TVD Remembers:
Sylvia Robinson,
“Mother of Hip Hop”

Sylvia Robinson may be gone, but her legacy and influence continues like a looping sample.

Yesterday, September 29th, Ms. Robinson—the “Mother of Hip Hop music” and producer behind “Rapper’s Delight” and “The Message”—died of congestive heart failure. She was 75 years old. Ms. Robinson had craftily recycled her career—from singer to record company executive—and stayed relevant into the present, contributing to a subculture that now dominates pop music.

Robinson, born Sylvia Vanterpool, was born in New York City in 1936. By the time she was 14, Sylvia’s progressive vocal range had already reached maturity. At the time, she was student at Washington Irving High School. Despite her age, Robinson begin making records thanks to a staffer at Columbia Records. Her first hit in the early ’50s was a collaboration with swing trumpeter and band leader Hot Lips Page.

Shortly after, Sylvia began taking guitar lessons from a hard-knocks guitarist by the name of McHouston “Mickey” Baker. Baker was a savant guitarist who dropped out of The New York School of Music because the curriculum pace lagged. There was mutual respect between them. This meeting of prodigious talent would turn the dial on both of their careers. Allegedly inspired by the success of Les Paul & Mary Ford, Robinson and Baker formed Mickey & Sylvia.

The duo went on to make “Love is Strange,” a covertly racy ditty with curlicued guitar breaks. By the early ’60s, Mickey & Sylvia broke up to pursue solo careers. Sylvia stayed in the States, and Baker became somewhat of journeyman, traveling to Europe to work with emerging talent in France.

In the early ’60s Sylvia met her husband Joseph Robinson, a real estate agent, and settled in Englewood, New Jersey. Their minds met with an entrepreneurial streak. They open All Platinum Records, and Joseph put his real estate enterprise aside to manage his wife’s career. Soul music was a growing market, so the Robinsons made themselves well-equipped by building an in-house recording studio and launching subsidiaries.

Though All Platinum had a successful start with “Love on a Two-Way Street” (1970) and “Pillow Talk” (1973), sung by Robinson, the label eventually filed for Chapter 11 bankruptcy. Soul music was still evolving, but disco was fading out like the label’s hits. But in New York, block parties were colored with a fun, improvisational form of music called “rapping.”

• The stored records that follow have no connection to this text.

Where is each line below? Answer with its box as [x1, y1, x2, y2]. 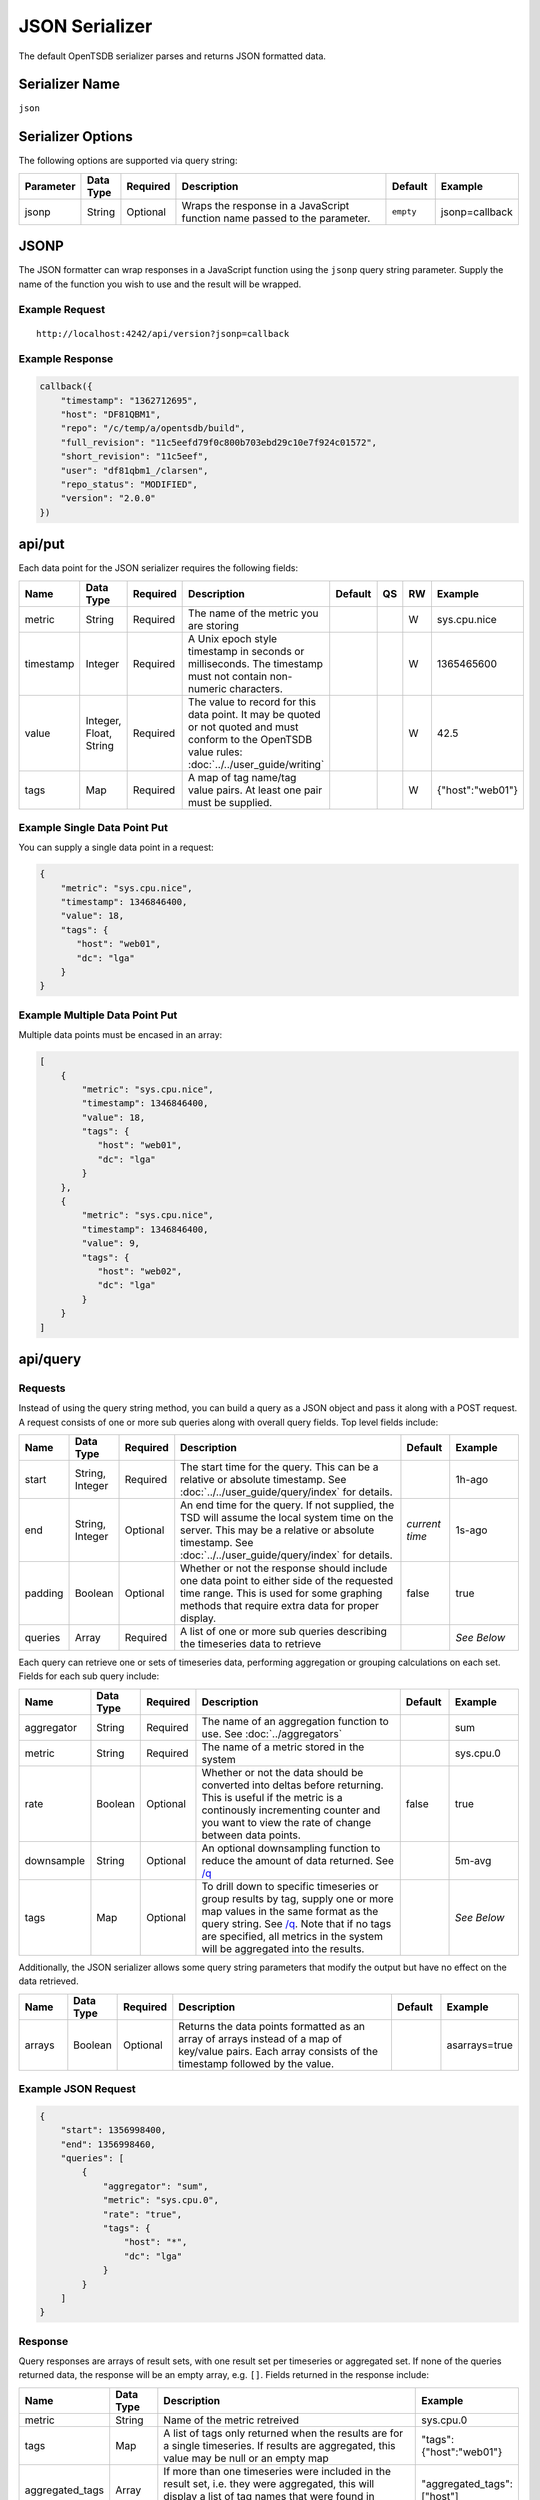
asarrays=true [446, 2038, 514, 2052]
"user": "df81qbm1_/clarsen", [60, 465, 209, 476]
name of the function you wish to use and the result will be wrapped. [18, 278, 302, 290]
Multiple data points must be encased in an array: [18, 1029, 223, 1041]
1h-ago [455, 1473, 489, 1487]
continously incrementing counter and [201, 1803, 381, 1817]
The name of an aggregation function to [201, 1714, 389, 1728]
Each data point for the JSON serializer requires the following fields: [18, 562, 299, 574]
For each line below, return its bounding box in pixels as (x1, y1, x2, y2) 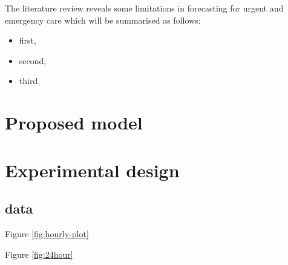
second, (19, 54, 47, 67)
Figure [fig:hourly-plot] (5, 227, 89, 240)
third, (19, 74, 41, 87)
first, (19, 34, 36, 47)
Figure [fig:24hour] (5, 247, 73, 260)
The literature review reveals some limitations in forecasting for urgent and (5, 2, 284, 14)
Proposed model (5, 110, 143, 135)
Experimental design (5, 157, 180, 182)
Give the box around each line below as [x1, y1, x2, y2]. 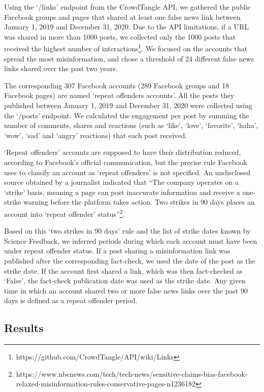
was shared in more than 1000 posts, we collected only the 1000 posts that [4, 31, 236, 42]
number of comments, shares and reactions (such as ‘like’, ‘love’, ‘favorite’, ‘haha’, [4, 120, 258, 130]
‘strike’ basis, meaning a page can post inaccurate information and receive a [4, 186, 240, 197]
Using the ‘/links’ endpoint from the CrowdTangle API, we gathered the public [4, 2, 251, 12]
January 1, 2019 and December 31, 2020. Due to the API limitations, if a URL [4, 21, 249, 32]
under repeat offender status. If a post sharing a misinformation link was [4, 245, 230, 256]
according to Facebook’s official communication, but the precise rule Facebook [4, 156, 247, 167]
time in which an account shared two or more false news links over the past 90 [4, 285, 248, 296]
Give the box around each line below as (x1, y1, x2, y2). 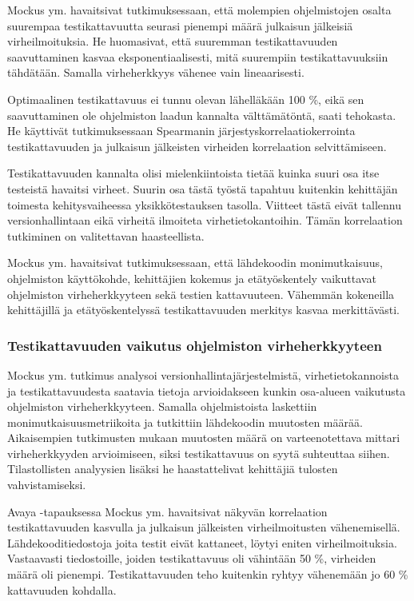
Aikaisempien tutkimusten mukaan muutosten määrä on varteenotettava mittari (7, 429, 400, 446)
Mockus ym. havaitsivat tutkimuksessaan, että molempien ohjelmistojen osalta (7, 2, 392, 18)
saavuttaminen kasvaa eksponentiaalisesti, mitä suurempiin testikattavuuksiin (7, 48, 388, 65)
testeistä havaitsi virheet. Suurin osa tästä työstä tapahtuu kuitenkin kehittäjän (7, 180, 398, 197)
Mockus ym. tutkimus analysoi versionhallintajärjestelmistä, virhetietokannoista (7, 366, 399, 383)
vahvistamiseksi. (7, 476, 86, 493)
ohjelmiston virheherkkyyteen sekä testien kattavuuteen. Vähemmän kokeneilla (7, 285, 395, 302)
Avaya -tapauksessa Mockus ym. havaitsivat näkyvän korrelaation (7, 503, 328, 519)
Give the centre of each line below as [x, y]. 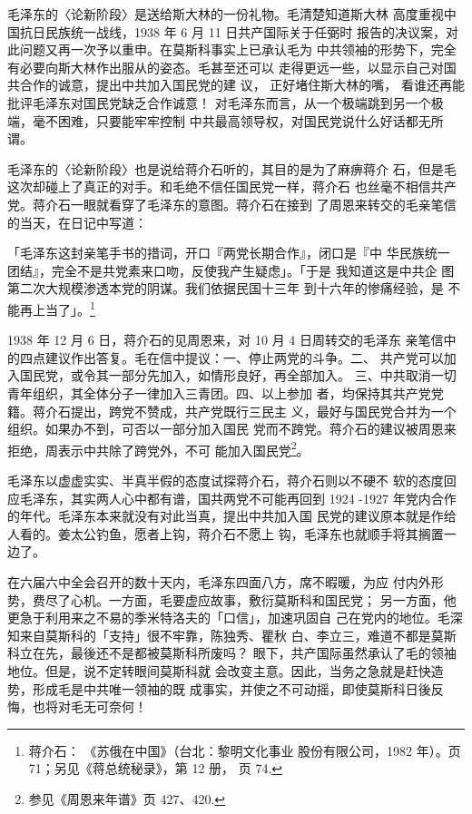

At these block parties, MCs and DJs—as they called themselves—caught the attention of Robinson. It wasn’t just the sound that fixated her. It was the dancing, the culture, that was a gleam to Robinson and her business savvy. At a pizzeria in Englewood, Robinson heard a young man who went by Big Bank Hank rapping to a tune playing on the stereo system. Impressed, Robinson asked Hank if he would like to record. Upon his acceptance, the Robinsons teamed Hank up with a student named Master Gee, and florist Wonder Mike. The trio became known as the Sugerhill Gang, the namesake of the Robinsons’ new label.

This musical form, which included rapping, popping, and locking, got its christening from “Rapper’s Delight.” This was hip hop.

I said a hip hop, the hippie, the hippie,
to the hip hip hop, a you don’t stop
the rock it to the bang bang boogie say up jumped the boogie
to the rhythm of the boogie, the beat

This hip hop track was the first of its kind produced by Sylvia Robinson. Recorded in a single fifteen-minute take, “Rapper’s Delight” transcended its high position on music charts to become a call-to-action for a new musical movement.

The Sugar Hill label expanded. Artists such as Funky Four Plus One and Spoonie Gee became part of the roster. The label’s oeuvre consisted of songs that were party-themed. But the Robinsons’ added a new dimension to the Sugar Hill label with six buddies from South Bronx: Grandmaster Flash and the Furious Five. Instead of going with the blooming trend of celebration music, the Grandmaster and his team of five rapped like street poets. Their hit “The Message,” produced by Ms. Robinson, highlighted the decaying streets of an urban landscape with gritty lyrics and metallic beats.

Ms. Robinson’s business savvy made hip hop music a viable element within a market shared by punks, mods, rockers, new wavers, crooners and divas. In the same period, these other musical cultures reached a new level of exposure through the newly established channel Music Television, which we know better as MTV. Along with its fellow genres, hip hop music shared a wholesome exposure by way of MTV.

Hip hop music’s annexation into the market was largely due to Sylvia Robinson doubling down on her penchant for enterprise. Since she had been in the trade for many years, she was well-adjusted to the ebb and flow of the music industry. With songs like “Rapper’s Delight” and “The Message,” Sylvia Robinson did what any music entrepreneur would’ve done, make a tune to which you could celebrate or relate. And that says a lot about her hustle.

In the shifts and changes that propelled her lifelong career, one thing that never changed is harmony. That’s beyond hip hop music. Sylvia Robinson just simply brought us music. Rest in peace.